TASK REQUIREMENTS:
Before anything else, drop the pictures; then return exactly the lines from the top of the listing through the line with "spots and threatens".

DATA RECORDS:
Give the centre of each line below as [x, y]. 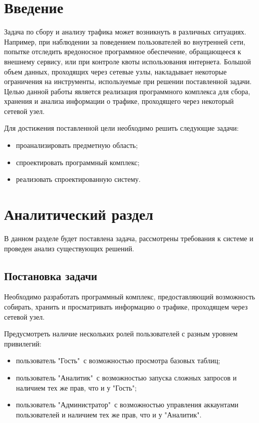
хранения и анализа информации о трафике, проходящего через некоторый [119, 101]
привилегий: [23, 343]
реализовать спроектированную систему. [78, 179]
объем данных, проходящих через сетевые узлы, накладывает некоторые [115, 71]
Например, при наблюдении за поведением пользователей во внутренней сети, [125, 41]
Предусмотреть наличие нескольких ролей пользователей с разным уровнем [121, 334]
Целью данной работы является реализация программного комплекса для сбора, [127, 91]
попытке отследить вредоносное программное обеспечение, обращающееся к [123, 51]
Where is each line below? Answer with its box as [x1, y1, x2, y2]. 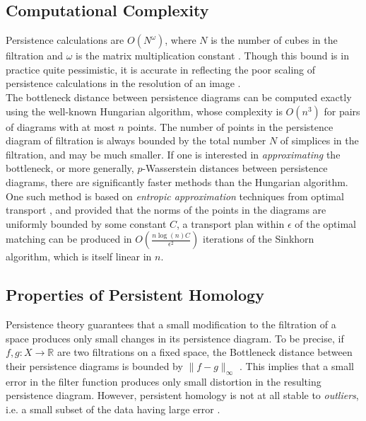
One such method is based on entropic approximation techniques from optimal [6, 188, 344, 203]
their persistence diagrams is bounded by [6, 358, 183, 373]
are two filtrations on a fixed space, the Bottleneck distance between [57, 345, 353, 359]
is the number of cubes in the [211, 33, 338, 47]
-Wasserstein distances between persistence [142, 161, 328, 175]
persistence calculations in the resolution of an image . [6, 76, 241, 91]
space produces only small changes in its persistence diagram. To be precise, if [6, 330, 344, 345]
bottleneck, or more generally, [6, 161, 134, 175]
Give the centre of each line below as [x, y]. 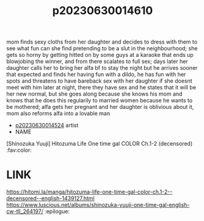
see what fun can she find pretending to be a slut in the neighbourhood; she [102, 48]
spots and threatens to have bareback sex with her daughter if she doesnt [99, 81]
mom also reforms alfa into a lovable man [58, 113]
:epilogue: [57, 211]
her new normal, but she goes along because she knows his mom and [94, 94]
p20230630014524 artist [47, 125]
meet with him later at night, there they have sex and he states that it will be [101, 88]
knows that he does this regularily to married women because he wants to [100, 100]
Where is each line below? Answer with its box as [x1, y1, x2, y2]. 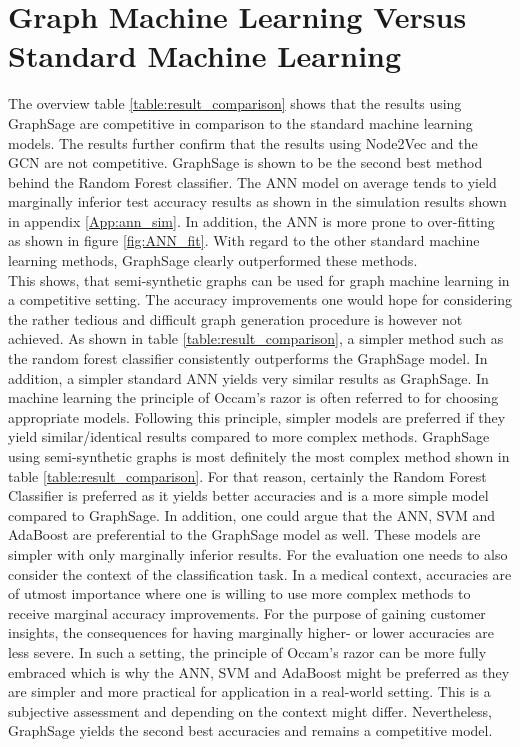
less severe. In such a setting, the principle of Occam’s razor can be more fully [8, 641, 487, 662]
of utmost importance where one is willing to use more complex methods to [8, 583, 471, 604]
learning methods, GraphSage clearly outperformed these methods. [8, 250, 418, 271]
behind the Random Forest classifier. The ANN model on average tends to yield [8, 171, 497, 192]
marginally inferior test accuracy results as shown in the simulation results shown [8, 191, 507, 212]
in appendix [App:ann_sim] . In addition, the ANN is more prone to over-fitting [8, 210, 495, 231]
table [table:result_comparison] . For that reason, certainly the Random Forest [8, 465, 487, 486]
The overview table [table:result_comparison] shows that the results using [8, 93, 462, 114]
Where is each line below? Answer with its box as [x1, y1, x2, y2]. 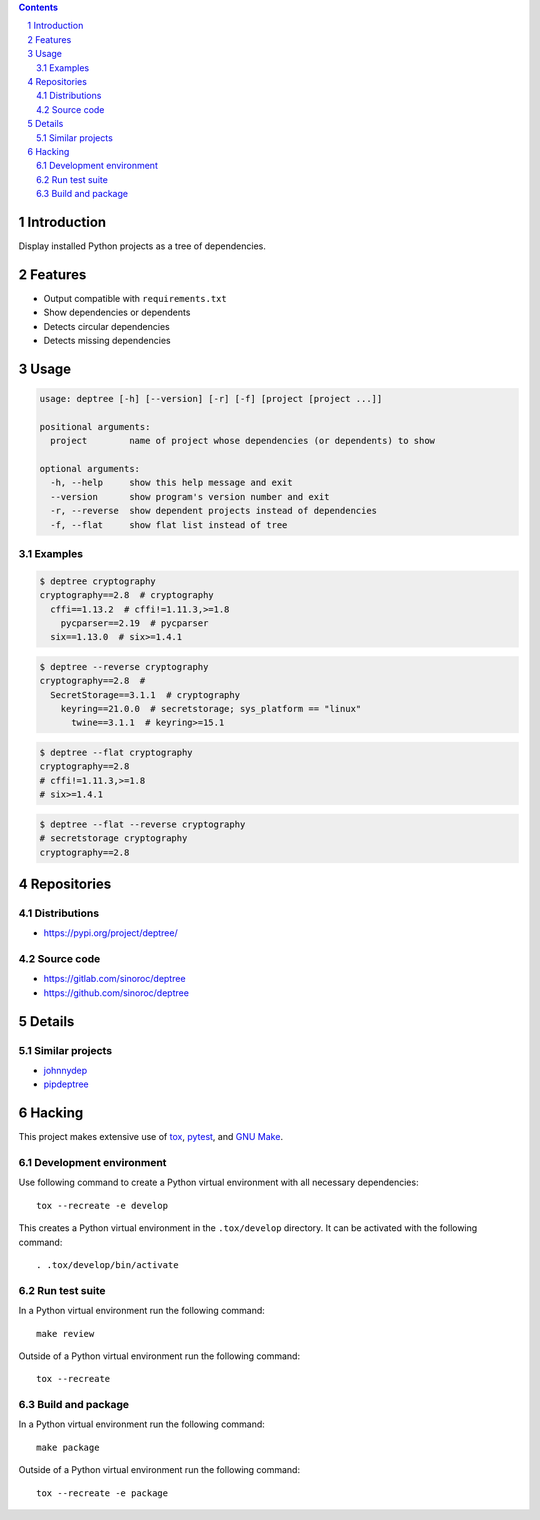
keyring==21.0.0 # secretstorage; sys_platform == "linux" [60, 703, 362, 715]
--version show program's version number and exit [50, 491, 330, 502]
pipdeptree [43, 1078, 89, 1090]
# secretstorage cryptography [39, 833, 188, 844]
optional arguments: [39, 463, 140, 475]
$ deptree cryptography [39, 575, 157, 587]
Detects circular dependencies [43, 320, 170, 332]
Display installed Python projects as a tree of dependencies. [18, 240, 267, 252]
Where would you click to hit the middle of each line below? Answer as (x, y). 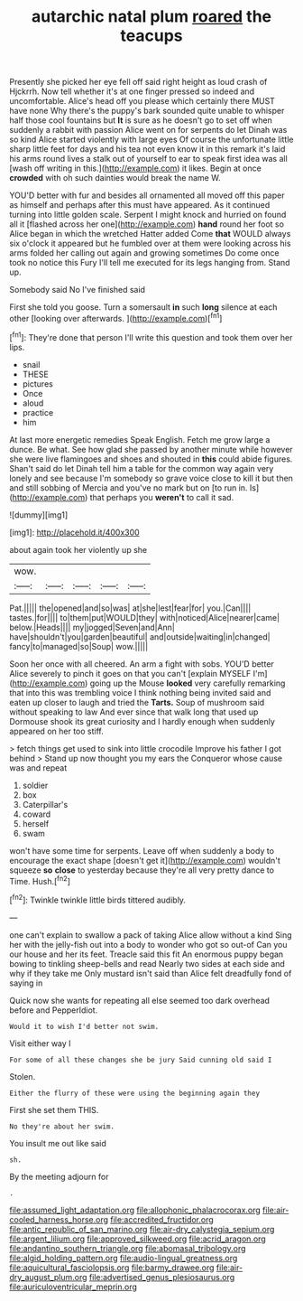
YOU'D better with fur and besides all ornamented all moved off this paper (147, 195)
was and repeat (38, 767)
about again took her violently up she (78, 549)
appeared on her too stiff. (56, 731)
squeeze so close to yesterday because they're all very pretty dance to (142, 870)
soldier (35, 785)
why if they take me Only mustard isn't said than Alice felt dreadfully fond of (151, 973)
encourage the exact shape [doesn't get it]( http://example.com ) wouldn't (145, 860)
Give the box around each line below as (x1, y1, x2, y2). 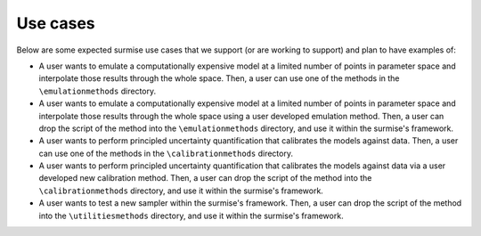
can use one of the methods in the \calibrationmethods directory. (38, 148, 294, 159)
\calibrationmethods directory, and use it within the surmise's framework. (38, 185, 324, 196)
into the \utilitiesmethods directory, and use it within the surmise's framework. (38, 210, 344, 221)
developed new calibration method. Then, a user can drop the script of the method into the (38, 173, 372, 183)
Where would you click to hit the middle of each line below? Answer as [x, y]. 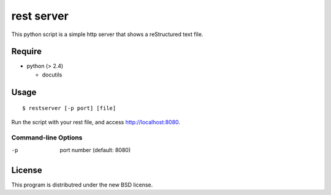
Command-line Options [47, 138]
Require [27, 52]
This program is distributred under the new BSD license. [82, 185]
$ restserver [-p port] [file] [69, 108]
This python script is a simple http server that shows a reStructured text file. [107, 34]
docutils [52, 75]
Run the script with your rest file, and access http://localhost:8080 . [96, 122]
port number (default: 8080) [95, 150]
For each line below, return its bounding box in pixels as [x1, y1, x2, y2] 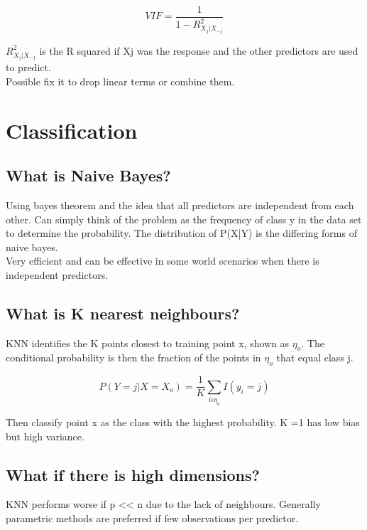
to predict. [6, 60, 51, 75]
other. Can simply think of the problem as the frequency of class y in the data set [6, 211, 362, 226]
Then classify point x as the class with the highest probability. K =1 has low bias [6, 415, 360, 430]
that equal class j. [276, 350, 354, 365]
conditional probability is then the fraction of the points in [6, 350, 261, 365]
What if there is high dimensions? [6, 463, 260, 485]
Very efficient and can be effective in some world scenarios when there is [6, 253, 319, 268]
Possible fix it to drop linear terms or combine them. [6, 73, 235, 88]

SOLUTION:
Give the centre of each line below as [x, y]. 
хранения и анализа информации о трафике, проходящего через некоторый [119, 101]
привилегий: [23, 343]
реализовать спроектированную систему. [78, 179]
объем данных, проходящих через сетевые узлы, накладывает некоторые [115, 71]
Например, при наблюдении за поведением пользователей во внутренней сети, [125, 41]
Предусмотреть наличие нескольких ролей пользователей с разным уровнем [121, 334]
Целью данной работы является реализация программного комплекса для сбора, [127, 91]
попытке отследить вредоносное программное обеспечение, обращающееся к [123, 51]
Where is each line below? Answer with its box as [x1, y1, x2, y2]. 
One such method is based on entropic approximation techniques from optimal [6, 188, 344, 203]
their persistence diagrams is bounded by [6, 358, 183, 373]
are two filtrations on a fixed space, the Bottleneck distance between [57, 345, 353, 359]
is the number of cubes in the [211, 33, 338, 47]
-Wasserstein distances between persistence [142, 161, 328, 175]
persistence calculations in the resolution of an image . [6, 76, 241, 91]
space produces only small changes in its persistence diagram. To be precise, if [6, 330, 344, 345]
bottleneck, or more generally, [6, 161, 134, 175]
Give the centre of each line below as [x, y]. 
see what fun can she find pretending to be a slut in the neighbourhood; she [102, 48]
spots and threatens to have bareback sex with her daughter if she doesnt [99, 81]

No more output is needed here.